反应物全Ac葡萄糖III-1的制备参考文献方法Albert A.Lee,Yi-Chen S.Chen,Tsung-Shing Andrew Wang et al.Angew.Chem.2016,55,12338–12342。
2、化合物II-2的制备:
将全Bz保护的葡萄糖溴苷III-2(1.34g,2.04mmol)和邻碘苯酚(672mg,3.06mmol)溶解在干燥的甲苯(16mL)中加入Ag2CO3(672mg,2.46mmol)。加热回流6小时后,点板监控反应完全,降至室温,垫上硅藻土过滤,用乙酸乙酯冲洗后旋干滤液,装入层析柱,用(PE/EA=10:1)过柱得到白色固体化合物II-2(1.48g,91%):[α]28 D=+32°(c=0.96,CHCl3);1H NMR(400MHz,CDCl3)δ8.05(dd,J=1.2,8.4Hz,2H),7.98-7.93(m,4H),7.88(dd,J=1.6,8.8Hz,2H),7.69(dd,J=1.6,8.0Hz,1H),7.60-7.29(m,12H),7.18(dd,J=1.6,8.4Hz,1H),7.08-7.04(m,1H),6.77-6.73(m,1H),6.03(t,J=9.2Hz,1H),5.96(dd,J=7.2,9.2Hz,1H),5.77(t,J=9.2Hz,1H),5.39(d,J=7.2Hz,1H),4.72(dd,J=2.8,12.0Hz,1H),4.57(dd,J=6.8,12.4Hz,1H),4.37-4.32(m,1H),13C NMR(100MHz,CDCl3)δ166.0,165.8,165.2,165.0,155.9,139.6,133.6,133.4,133.3,133.2,130.0,129.9,129.8(2C),129.5(2C),129.3,128.7,128.6,128.5,128.4(3C),128.3,125.1,116.8,100.1,87.3,72.8(2C),71.3,69.6,63.1;HRMS(ESI)calcd for C40H31IO10Na[M+Na]+821.0854,found 821.0834.

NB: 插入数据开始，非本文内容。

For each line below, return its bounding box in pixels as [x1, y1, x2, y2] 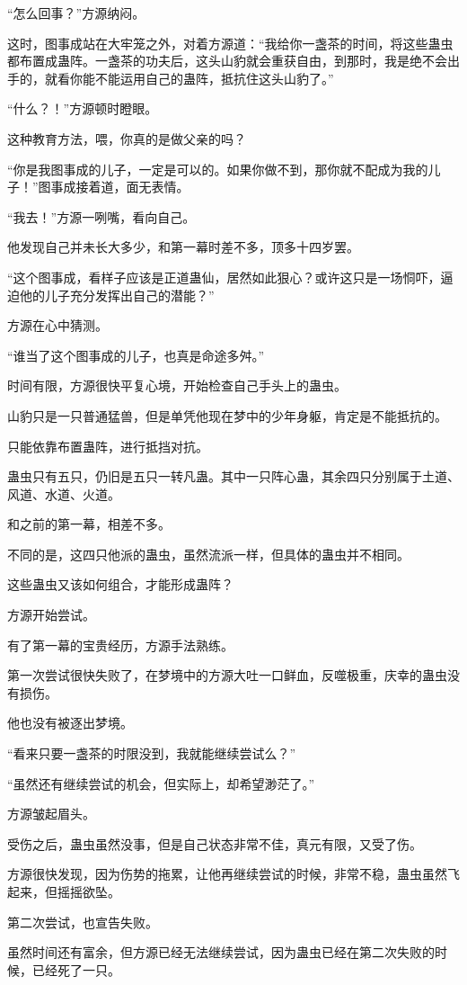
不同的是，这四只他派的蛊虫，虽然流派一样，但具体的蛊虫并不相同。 [7, 544, 410, 563]
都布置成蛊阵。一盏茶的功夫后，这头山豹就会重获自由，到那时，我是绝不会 [7, 51, 447, 70]
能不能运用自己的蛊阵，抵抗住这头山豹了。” [82, 68, 334, 87]
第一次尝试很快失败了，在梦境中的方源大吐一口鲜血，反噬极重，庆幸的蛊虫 [7, 666, 447, 685]
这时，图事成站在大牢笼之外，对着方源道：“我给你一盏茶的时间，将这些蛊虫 [7, 33, 454, 52]
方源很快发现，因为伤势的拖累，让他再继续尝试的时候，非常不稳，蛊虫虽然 [7, 864, 447, 883]
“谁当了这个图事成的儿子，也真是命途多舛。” [7, 345, 265, 364]
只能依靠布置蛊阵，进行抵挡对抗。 [7, 436, 208, 455]
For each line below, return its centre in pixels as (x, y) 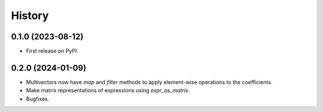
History (30, 15)
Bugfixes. (38, 99)
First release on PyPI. (52, 51)
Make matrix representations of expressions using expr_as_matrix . (108, 91)
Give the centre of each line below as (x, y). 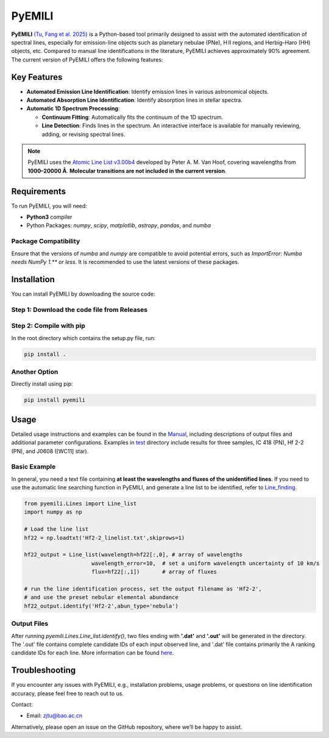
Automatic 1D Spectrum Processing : (73, 108)
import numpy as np (53, 512)
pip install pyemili (55, 400)
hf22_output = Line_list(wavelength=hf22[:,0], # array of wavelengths (133, 555)
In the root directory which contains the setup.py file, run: (83, 338)
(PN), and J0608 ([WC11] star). (50, 451)
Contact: (22, 704)
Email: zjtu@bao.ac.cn (54, 715)
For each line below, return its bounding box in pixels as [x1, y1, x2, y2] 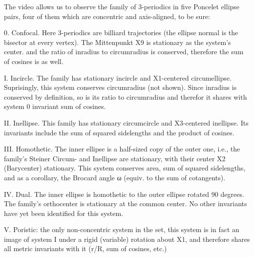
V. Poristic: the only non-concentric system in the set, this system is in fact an [4, 224, 239, 235]
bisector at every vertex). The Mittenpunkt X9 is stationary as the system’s [4, 37, 231, 47]
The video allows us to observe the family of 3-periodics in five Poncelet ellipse [4, 1, 240, 11]
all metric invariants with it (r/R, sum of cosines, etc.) [4, 243, 167, 254]
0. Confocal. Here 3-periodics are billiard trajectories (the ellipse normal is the [4, 27, 238, 38]
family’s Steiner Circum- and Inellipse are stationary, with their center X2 [4, 153, 226, 163]
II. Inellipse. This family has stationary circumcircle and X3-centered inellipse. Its [4, 117, 249, 128]
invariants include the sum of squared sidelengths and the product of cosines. [4, 127, 234, 137]
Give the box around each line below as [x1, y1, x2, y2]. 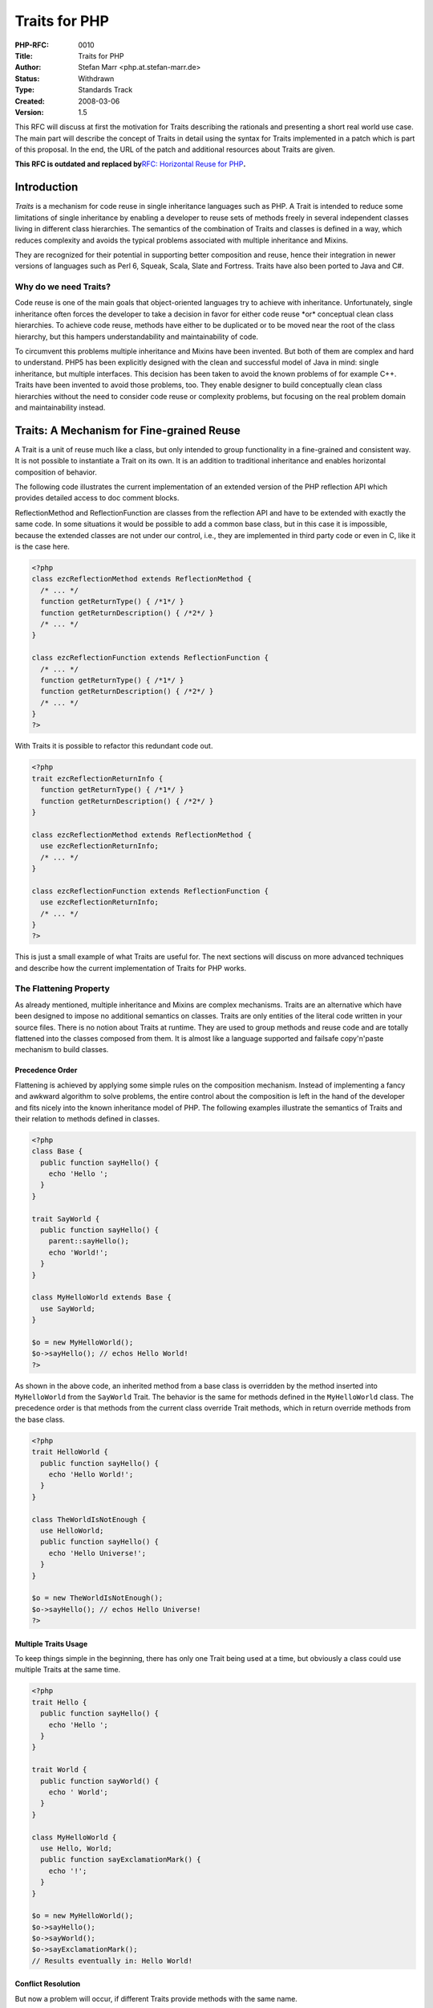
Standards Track [78, 85, 133, 95]
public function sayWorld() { [40, 1776, 160, 1786]
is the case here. [14, 542, 70, 551]
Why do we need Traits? [14, 281, 111, 292]
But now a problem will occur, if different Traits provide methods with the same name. [14, 1994, 298, 2003]
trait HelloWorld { [31, 1447, 108, 1457]
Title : [14, 51, 34, 60]
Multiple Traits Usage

反应物全Bz葡萄糖溴苷III-2的制备参考文献:Manishkumar A.Chaube,VikramA.Sarpe,Santanu Jana and Suvarn S.Kulkarni.Org.Biomol.Chem.,2016,14,5595-5598。
3、化合物II-3的制备:
在氮气保护的反应体系中将2-氨基葡萄糖溴苷(440mg,0.883mmol)和邻碘苯酚(633.6mg,2.88mmol)溶解在活化分子筛(500mg)干燥的DCM(3.5mL)中,在冰水浴下加入AgOTf(251mg,0.972mmol)。升温至室温反应4小时。再降温到0℃后缓慢加入Et3N萃灭反应,垫上硅藻土过滤,用乙酸乙酯冲洗。旋干滤液后上样装层析柱,用(PE/EA=2:1)过柱得到白色固体化合物II-3(427mg,76%)。[α]28 D=+51°(c=1.0,CHCl3);1H NMR(400MHz,CDCl3)δ7.86-7.83(m,2H),7.74(dd,J=3.2,5.6Hz,2H),7.61(dd,J=1.6,8.0Hz,1H),7.28-7.24(m,1H),7.19(dd,J=1.6,8.4Hz,1H),6.78(td,J =1.6,7.6Hz,1H),5.94-5.89(m,2H),5.32(dd,J=9.2,10.4Hz,1H),4.75(dd,J=8.4,10.4Hz,1H),4.41(dd,J=5.6,12.0Hz,1H),4.30(dd,J=2.4,12.0Hz,1H),4.12-4.08(m,1H),2.14(s,3H),2.07(s,3H),1.91(s,3H);13C NMR(100MHz,CDCl3)δ170.5,170.0,169.4,155.7,139.3,134.4,131.6,129.6,125.1,123.6,116.3,97.5,86.9,72.2,70.4,68.8,62.0,54.2,20.7,20.6,20.4;HRMS(ESI)calcd for C26H24INO10Na[M+Na]+660.0337,found660.0341.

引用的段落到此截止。